Die Ausstellung zeigt aber auch explizit den rechten Jugendkult auf. Dieser verspricht soziale Ordnung, Anerkennung, das Gefühl dazu zu gehören und gebraucht zu werden, verknüpft mit einem Elitestatus. Die einfache Botschaft lautet: „Es gibt Lösungen! Du bist doch Deutscher, alle anderen müssen sich hinten anstellen.“

Bei den Seminaren der ARUG, auch in Berufsschulen, sei von den Jugendlichen oft zu hören: „Ich bekomme keine Arbeit. Ich bin gar nicht vorgesehen.“ Hier sei es wichtig, vor Personen zu warnen, die sich als Elite vorstellen. Denn der Aspekt der Elite sei ein tragendes Element rechtsextremen Gedankenguts. Die Frage stehe dann im Raum: Wo haben diese jungen Menschen anerkannte Welten?

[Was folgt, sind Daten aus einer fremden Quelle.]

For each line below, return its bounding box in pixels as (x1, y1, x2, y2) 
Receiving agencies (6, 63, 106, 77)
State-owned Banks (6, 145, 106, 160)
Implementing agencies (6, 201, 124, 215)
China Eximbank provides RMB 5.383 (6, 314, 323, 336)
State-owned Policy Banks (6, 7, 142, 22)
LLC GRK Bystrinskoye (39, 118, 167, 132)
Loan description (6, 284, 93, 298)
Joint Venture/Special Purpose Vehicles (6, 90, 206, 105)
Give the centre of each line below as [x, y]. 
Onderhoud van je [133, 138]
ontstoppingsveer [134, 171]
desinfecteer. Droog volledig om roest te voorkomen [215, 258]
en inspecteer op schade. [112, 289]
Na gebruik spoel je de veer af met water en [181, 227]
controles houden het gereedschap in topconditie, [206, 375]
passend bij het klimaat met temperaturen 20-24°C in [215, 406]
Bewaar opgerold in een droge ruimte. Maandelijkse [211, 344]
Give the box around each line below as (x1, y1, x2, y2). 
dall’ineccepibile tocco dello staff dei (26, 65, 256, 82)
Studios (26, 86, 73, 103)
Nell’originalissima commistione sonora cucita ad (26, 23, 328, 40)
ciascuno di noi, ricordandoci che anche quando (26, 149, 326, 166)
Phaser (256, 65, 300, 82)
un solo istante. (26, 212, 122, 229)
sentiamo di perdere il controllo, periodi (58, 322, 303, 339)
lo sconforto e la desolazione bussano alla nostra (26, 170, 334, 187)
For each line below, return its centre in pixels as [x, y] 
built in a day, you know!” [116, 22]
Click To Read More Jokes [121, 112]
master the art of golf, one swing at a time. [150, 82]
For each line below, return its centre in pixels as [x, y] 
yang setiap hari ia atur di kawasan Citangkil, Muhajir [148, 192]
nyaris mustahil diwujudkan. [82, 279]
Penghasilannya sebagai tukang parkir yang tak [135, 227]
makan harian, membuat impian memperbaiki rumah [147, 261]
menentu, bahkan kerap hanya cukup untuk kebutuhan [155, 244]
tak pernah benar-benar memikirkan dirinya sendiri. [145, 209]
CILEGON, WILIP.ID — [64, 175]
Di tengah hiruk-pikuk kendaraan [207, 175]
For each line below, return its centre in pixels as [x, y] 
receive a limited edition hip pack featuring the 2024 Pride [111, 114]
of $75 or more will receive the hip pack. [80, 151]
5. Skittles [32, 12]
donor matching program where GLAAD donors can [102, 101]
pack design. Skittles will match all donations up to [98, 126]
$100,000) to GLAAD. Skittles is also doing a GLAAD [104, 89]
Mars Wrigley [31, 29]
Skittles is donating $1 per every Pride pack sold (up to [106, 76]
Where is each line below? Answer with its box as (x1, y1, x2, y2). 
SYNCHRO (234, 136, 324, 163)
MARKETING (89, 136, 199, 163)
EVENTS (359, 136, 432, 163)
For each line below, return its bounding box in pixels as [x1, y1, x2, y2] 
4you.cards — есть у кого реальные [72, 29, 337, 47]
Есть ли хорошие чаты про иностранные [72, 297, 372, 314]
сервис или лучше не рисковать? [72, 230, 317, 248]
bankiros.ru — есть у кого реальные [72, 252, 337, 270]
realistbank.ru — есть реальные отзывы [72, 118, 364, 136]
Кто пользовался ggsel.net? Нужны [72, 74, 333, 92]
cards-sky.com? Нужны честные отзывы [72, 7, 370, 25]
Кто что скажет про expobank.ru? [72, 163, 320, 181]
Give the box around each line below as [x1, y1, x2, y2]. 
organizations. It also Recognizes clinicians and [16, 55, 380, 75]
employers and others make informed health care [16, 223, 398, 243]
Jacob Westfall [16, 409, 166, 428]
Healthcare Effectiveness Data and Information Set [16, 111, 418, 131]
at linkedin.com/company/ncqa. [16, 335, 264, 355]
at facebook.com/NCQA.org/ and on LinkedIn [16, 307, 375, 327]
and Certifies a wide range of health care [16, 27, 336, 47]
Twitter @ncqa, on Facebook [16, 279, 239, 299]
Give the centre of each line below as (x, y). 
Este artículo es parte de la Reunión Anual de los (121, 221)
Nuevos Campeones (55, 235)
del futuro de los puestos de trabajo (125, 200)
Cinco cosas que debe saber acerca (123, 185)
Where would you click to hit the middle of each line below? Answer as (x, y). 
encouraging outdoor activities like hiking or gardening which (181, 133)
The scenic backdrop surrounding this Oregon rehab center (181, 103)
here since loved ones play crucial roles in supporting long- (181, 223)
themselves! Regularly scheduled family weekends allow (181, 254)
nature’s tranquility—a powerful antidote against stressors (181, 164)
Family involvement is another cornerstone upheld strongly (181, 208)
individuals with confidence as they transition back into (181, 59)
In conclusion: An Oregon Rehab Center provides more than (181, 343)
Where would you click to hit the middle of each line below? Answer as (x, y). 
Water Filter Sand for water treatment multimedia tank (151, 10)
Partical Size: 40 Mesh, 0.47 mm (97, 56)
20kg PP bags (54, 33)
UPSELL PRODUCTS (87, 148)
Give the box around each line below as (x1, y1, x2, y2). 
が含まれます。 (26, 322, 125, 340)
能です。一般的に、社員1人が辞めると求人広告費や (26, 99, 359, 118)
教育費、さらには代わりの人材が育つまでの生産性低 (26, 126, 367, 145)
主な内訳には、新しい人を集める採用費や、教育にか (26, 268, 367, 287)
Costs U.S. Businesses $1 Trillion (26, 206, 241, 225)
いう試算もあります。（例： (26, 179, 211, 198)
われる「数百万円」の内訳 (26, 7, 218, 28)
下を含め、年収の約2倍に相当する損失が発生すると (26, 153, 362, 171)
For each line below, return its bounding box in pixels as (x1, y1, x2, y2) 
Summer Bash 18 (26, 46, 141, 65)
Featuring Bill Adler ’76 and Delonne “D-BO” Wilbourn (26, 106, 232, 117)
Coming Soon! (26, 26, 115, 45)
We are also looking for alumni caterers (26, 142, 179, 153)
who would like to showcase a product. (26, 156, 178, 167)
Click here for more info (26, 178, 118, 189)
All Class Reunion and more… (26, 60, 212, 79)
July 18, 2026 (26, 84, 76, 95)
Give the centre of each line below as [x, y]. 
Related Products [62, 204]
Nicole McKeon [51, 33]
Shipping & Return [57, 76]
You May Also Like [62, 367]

Die Szene habe einen enormen Modernisierungsschub gemacht. 24 Stunden könne man heute rechtsextrem sein! Es gäbe kein Tabu. Im Jahr 2002 gab es eine erschreckende Umfrage in der Gesamtbevölkerung, das sei heute bestimmt nicht besser. Und die Jugendlichen? „Sie reden nicht, sie handeln auf der Straße“, meint Reinhard Koch. Viel zu wenig Menschen würde mit den Jugendlichen reden. Koch dazu: „Wir wollen mit ihnen kommunizieren.“

Diese Sonderausstellung ist sehr sehenswert. Sie läuft im Landesmuseum, Burgplatz, zu den üblichen Öffnungszeiten. Es gibt aber auch „Sonntag im Museum“-Führungen durch die Ausstellung für 2,-Euro Teilnahmegebühr pro Person plus regulärem Museums-Eintritt.